*Task brief:* If an entry below contains an image, drop the image and retype the rest exactly.

*Dataset excerpts:*
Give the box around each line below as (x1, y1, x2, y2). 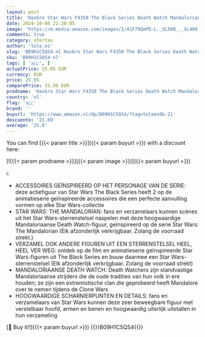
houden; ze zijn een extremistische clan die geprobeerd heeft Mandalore (15, 279, 198, 287)
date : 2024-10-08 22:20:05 (6, 20, 75, 26)
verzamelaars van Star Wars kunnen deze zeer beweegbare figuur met (15, 299, 193, 306)
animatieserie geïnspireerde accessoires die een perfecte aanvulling (15, 195, 187, 202)
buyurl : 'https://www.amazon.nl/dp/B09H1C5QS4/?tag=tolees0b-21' (6, 111, 176, 117)
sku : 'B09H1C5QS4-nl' (6, 54, 62, 60)
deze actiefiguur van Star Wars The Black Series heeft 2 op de (15, 189, 172, 196)
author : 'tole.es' (6, 43, 53, 49)

*Task response:*
Give the box around each line below as (x1, y1, x2, y2). 
houden; ze zijn een extremistische clan die geprobeerd heeft Mandalore (15, 279, 198, 287)
date : 2024-10-08 22:20:05 (6, 20, 75, 26)
verzamelaars van Star Wars kunnen deze zeer beweegbare figuur met (15, 299, 193, 306)
animatieserie geïnspireerde accessoires die een perfecte aanvulling (15, 195, 187, 202)
buyurl : 'https://www.amazon.nl/dp/B09H1C5QS4/?tag=tolees0b-21' (6, 111, 176, 117)
sku : 'B09H1C5QS4-nl' (6, 54, 62, 60)
deze actiefiguur van Star Wars The Black Series heeft 2 op de (15, 189, 172, 196)
author : 'tole.es' (6, 43, 53, 49)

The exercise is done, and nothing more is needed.